EXERCISE DIRECTIONS
The copy has to match the data exactly and leave out every picture.
Content starts
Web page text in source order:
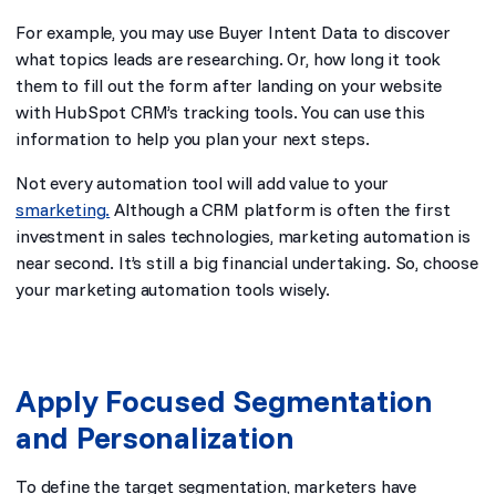
For example, you may use Buyer Intent Data to discover
what topics leads are researching. Or, how long it took
them to fill out the form after landing on your website
with HubSpot CRM’s tracking tools. You can use this
information to help you plan your next steps.
Not every automation tool will add value to your
smarketing. Although a CRM platform is often the first
investment in sales technologies, marketing automation is
near second. It’s still a big financial undertaking. So, choose
your marketing automation tools wisely.
Apply Focused Segmentation
and Personalization
To define the target segmentation, marketers have
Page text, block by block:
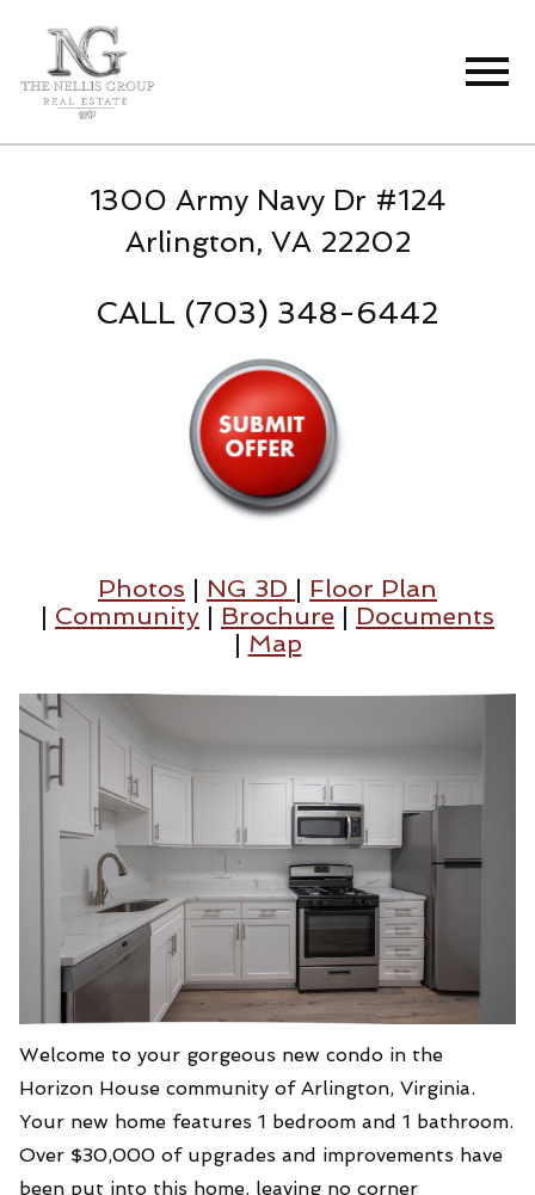
1300 Army Navy Dr #124
Arlington, VA 22202
CALL (703) 348-6442
Photos | NG 3D | Floor Plan
| Community | Brochure | Documents
| Map
Welcome to your gorgeous new condo in the
Horizon House community of Arlington, Virginia.
Your new home features 1 bedroom and 1 bathroom.
Over $30,000 of upgrades and improvements have
been put into this home, leaving no corner
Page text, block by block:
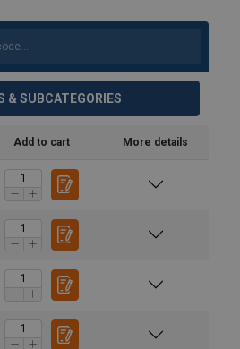
& SUBCATEGORIES
Add to cart More details
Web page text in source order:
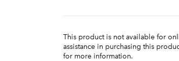
This product is not available for
assistance in purchasing this
for more information.
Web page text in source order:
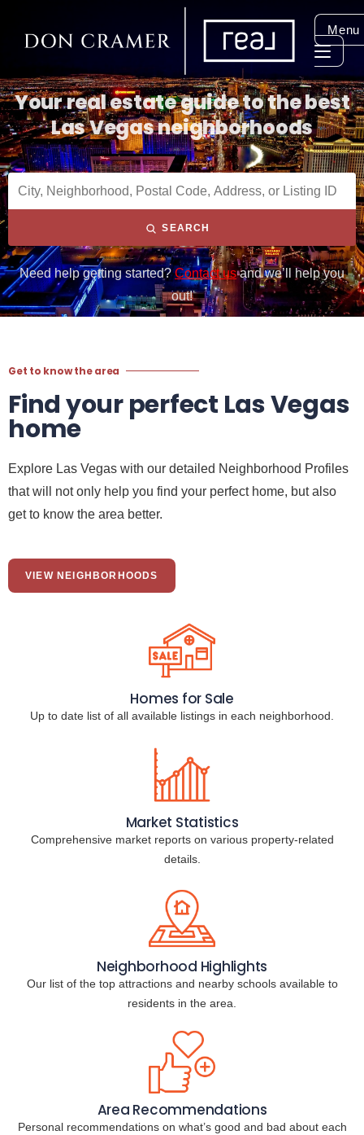
Menu
Your real estate guide to the best
Las Vegas neighborhoods
SEARCH
Need help getting started?Contact usand we’ll help you
out!
Get to know the area
Find your perfect Las Vegas
home
Explore Las Vegas with our detailed Neighborhood Profiles
that will not only help you find your perfect home, but also
get to know the area better.
VIEW NEIGHBORHOODS
Homes for Sale
Up to date list of all available listings in each neighborhood.
Market Statistics
Comprehensive market reports on various property-related
details.
Neighborhood Highlights
Our list of the top attractions and nearby schools available to
residents in the area.
Area Recommendations
Personal recommendations on what’s good and bad about each
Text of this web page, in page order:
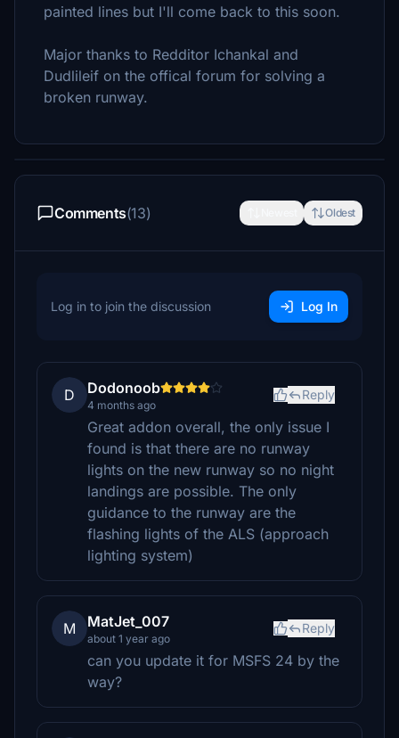
painted lines but I'll come back to this soon.
Major thanks to Redditor Ichankal and
Dudlileif on the offical forum for solving a
broken runway.
Comments(13) Oldest
Log in to join the discussion Log In
D Dodonoob
4 months ago
Reply
Great addon overall, the only issue I
found is that there are no runway
lights on the new runway so no night
landings are possible. The only
guidance to the runway are the
flashing lights of the ALS (approach
lighting system)
M MatJet_007
about 1 year ago
Reply
can you update it for MSFS 24 by the
way?
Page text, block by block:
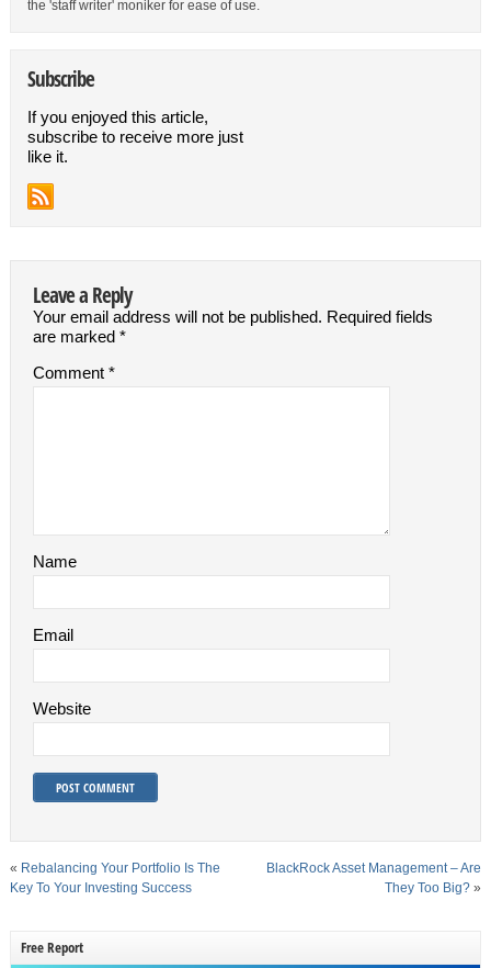
the 'staff writer' moniker for ease of use.
Subscribe
If you enjoyed this article,
subscribe to receive more just
like it.
Leave a Reply
Your email address will not be published. Required fields
are marked *
Comment *
Name
Email
Website
« Rebalancing Your Portfolio Is The
Key To Your Investing Success
BlackRock Asset Management – Are
They Too Big? »
Free Report
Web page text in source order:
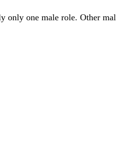
one male role. Other
Content ends
EXERCISE RESPONSE
Web page text in source order:
For example, you may use Buyer Intent Data to discover
what topics leads are researching. Or, how long it took
them to fill out the form after landing on your website
with HubSpot CRM’s tracking tools. You can use this
information to help you plan your next steps.
Not every automation tool will add value to your
smarketing. Although a CRM platform is often the first
investment in sales technologies, marketing automation is
near second. It’s still a big financial undertaking. So, choose
your marketing automation tools wisely.
Apply Focused Segmentation
and Personalization
To define the target segmentation, marketers have
Page text, block by block:
1300 Army Navy Dr #124
Arlington, VA 22202
CALL (703) 348-6442
Photos | NG 3D | Floor Plan
| Community | Brochure | Documents
| Map
Welcome to your gorgeous new condo in the
Horizon House community of Arlington, Virginia.
Your new home features 1 bedroom and 1 bathroom.
Over $30,000 of upgrades and improvements have
been put into this home, leaving no corner
Page text, block by block:
& SUBCATEGORIES
Add to cart More details
Web page text in source order:
This product is not available for
assistance in purchasing this
for more information.
Web page text in source order:
Menu
Your real estate guide to the best
Las Vegas neighborhoods
SEARCH
Need help getting started?Contact usand we’ll help you
out!
Get to know the area
Find your perfect Las Vegas
home
Explore Las Vegas with our detailed Neighborhood Profiles
that will not only help you find your perfect home, but also
get to know the area better.
VIEW NEIGHBORHOODS
Homes for Sale
Up to date list of all available listings in each neighborhood.
Market Statistics
Comprehensive market reports on various property-related
details.
Neighborhood Highlights
Our list of the top attractions and nearby schools available to
residents in the area.
Area Recommendations
Personal recommendations on what’s good and bad about each
Text of this web page, in page order:
painted lines but I'll come back to this soon.
Major thanks to Redditor Ichankal and
Dudlileif on the offical forum for solving a
broken runway.
Comments(13) Oldest
Log in to join the discussion Log In
D Dodonoob
4 months ago
Reply
Great addon overall, the only issue I
found is that there are no runway
lights on the new runway so no night
landings are possible. The only
guidance to the runway are the
flashing lights of the ALS (approach
lighting system)
M MatJet_007
about 1 year ago
Reply
can you update it for MSFS 24 by the
way?
Page text, block by block:
the 'staff writer' moniker for ease of use.
Subscribe
If you enjoyed this article,
subscribe to receive more just
like it.
Leave a Reply
Your email address will not be published. Required fields
are marked *
Comment *
Name
Email
Website
« Rebalancing Your Portfolio Is The
Key To Your Investing Success
BlackRock Asset Management – Are
They Too Big? »
Free Report
Web page text in source order:
one male role. Other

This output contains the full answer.